◆ DATA UNDER STUDY ◆
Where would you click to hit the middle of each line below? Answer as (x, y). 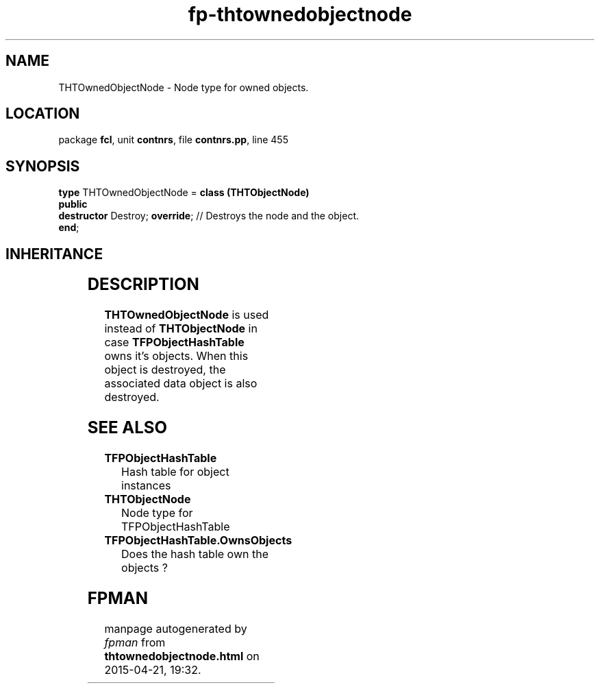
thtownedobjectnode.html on (182, 656)
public (73, 204)
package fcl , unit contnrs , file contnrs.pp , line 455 (173, 140)
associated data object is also (181, 384)
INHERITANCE (54, 254)
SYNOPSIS (43, 166)
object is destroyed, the (165, 370)
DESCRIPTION (143, 285)
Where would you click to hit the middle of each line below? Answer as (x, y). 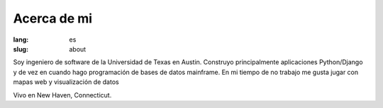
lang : (21, 40)
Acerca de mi (52, 18)
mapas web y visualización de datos (66, 82)
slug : (21, 49)
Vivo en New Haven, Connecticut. (62, 95)
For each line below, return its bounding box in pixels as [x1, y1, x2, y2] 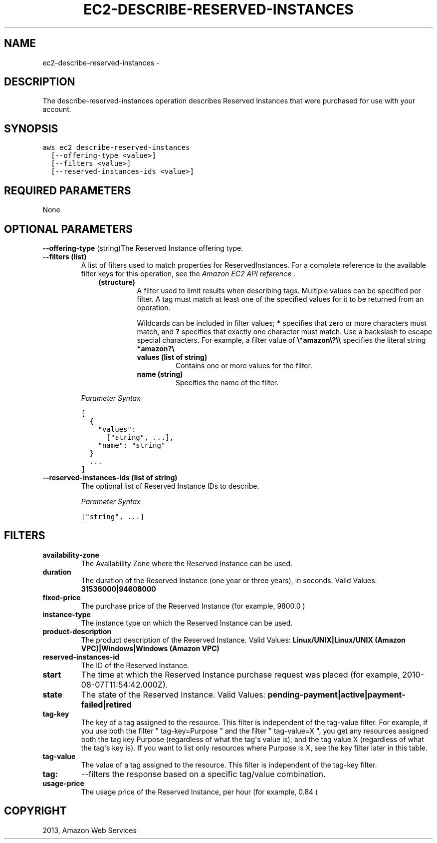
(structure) [98, 277, 135, 286]
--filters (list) [42, 252, 87, 261]
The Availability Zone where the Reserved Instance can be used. [81, 559, 293, 568]
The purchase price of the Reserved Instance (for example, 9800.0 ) [81, 601, 305, 610]
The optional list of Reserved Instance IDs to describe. [81, 481, 259, 490]
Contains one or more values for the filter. [176, 361, 312, 370]
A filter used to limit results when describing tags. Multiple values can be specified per [137, 286, 421, 295]
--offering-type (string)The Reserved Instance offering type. [42, 243, 243, 252]
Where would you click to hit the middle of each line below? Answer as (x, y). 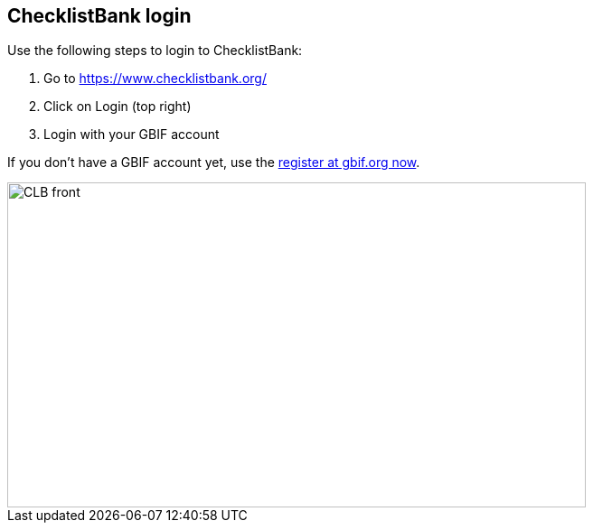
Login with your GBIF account (132, 135)
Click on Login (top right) (118, 107)
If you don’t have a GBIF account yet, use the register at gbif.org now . (214, 163)
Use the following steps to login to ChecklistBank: (155, 51)
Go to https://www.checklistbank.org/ (155, 79)
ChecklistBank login (99, 16)
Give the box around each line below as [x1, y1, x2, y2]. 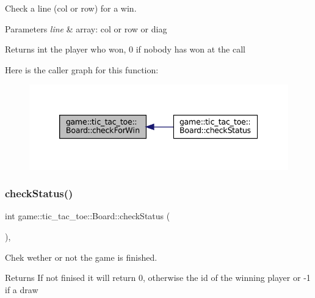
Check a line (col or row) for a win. [5, 2, 137, 14]
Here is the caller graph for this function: [5, 63, 159, 76]
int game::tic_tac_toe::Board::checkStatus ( [5, 209, 170, 222]
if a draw [5, 283, 38, 296]
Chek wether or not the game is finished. [5, 250, 157, 263]
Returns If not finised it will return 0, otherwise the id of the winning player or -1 [5, 271, 311, 284]
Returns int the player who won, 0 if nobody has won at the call [5, 43, 245, 56]
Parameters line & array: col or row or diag [5, 22, 167, 35]
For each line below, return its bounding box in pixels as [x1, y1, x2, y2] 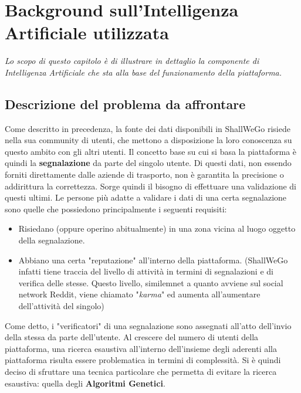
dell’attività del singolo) [18, 300, 104, 312]
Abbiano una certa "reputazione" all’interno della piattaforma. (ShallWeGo [18, 253, 288, 266]
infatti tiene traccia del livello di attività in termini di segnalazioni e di [18, 265, 273, 277]
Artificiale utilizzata [5, 21, 169, 45]
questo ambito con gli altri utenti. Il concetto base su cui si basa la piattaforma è [5, 145, 297, 157]
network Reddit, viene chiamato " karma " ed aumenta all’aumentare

◆ TASK TO COMPLETE ◆
Set down all the data again exactly as above, pictures excluded.

◆ PROBLEM SOLUTION ◆
Where would you click to hit the middle of each line below? Answer as (x, y). 
thtownedobjectnode.html on (182, 656)
public (73, 204)
package fcl , unit contnrs , file contnrs.pp , line 455 (173, 140)
associated data object is also (181, 384)
INHERITANCE (54, 254)
SYNOPSIS (43, 166)
object is destroyed, the (165, 370)
DESCRIPTION (143, 285)
Where would you click to hit the middle of each line below? Answer as (x, y). 
lang : (21, 40)
Acerca de mi (52, 18)
mapas web y visualización de datos (66, 82)
slug : (21, 49)
Vivo en New Haven, Connecticut. (62, 95)
For each line below, return its bounding box in pixels as [x1, y1, x2, y2] 
(structure) [98, 277, 135, 286]
--filters (list) [42, 252, 87, 261]
The Availability Zone where the Reserved Instance can be used. [81, 559, 293, 568]
The purchase price of the Reserved Instance (for example, 9800.0 ) [81, 601, 305, 610]
The optional list of Reserved Instance IDs to describe. [81, 481, 259, 490]
Contains one or more values for the filter. [176, 361, 312, 370]
A filter used to limit results when describing tags. Multiple values can be specified per [137, 286, 421, 295]
--offering-type (string)The Reserved Instance offering type. [42, 243, 243, 252]
Where would you click to hit the middle of each line below? Answer as (x, y). 
Login with your GBIF account (132, 135)
Click on Login (top right) (118, 107)
If you don’t have a GBIF account yet, use the register at gbif.org now . (214, 163)
Use the following steps to login to ChecklistBank: (155, 51)
Go to https://www.checklistbank.org/ (155, 79)
ChecklistBank login (99, 16)
Give the box around each line below as [x1, y1, x2, y2]. 
Check a line (col or row) for a win. [5, 2, 137, 14]
Here is the caller graph for this function: [5, 63, 159, 76]
int game::tic_tac_toe::Board::checkStatus ( [5, 209, 170, 222]
if a draw [5, 283, 38, 296]
Chek wether or not the game is finished. [5, 250, 157, 263]
Returns If not finised it will return 0, otherwise the id of the winning player or -1 [5, 271, 311, 284]
Returns int the player who won, 0 if nobody has won at the call [5, 43, 245, 56]
Parameters line & array: col or row or diag [5, 22, 167, 35]
For each line below, return its bounding box in pixels as [x1, y1, x2, y2] 
dell’attività del singolo) [18, 300, 104, 312]
Abbiano una certa "reputazione" all’interno della piattaforma. (ShallWeGo [18, 253, 288, 266]
infatti tiene traccia del livello di attività in termini di segnalazioni e di [18, 265, 273, 277]
Artificiale utilizzata [5, 21, 169, 45]
questo ambito con gli altri utenti. Il concetto base su cui si basa la piattaforma è [5, 145, 297, 157]
network Reddit, viene chiamato " karma " ed aumenta all’aumentare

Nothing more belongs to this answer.